## PROVIDED RECORDS
.....

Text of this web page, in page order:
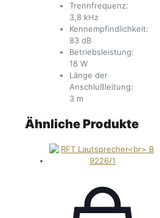
Trennfrequenz:
3,8 kHz
Kennempfindlichkeit:
83 dB
Betriebsleistung:
18 W
Länge der
Anschlußleitung:
3 m
Ähnliche Produkte
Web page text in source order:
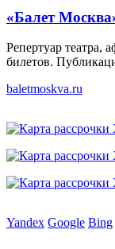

.....

## TASK TO COMPLETE
The expected result is every record above, word for word, with no pictures in it.

## ANSWER SECTION
Text of this web page, in page order:
Trennfrequenz:
3,8 kHz
Kennempfindlichkeit:
83 dB
Betriebsleistung:
18 W
Länge der
Anschlußleitung:
3 m
Ähnliche Produkte
Web page text in source order:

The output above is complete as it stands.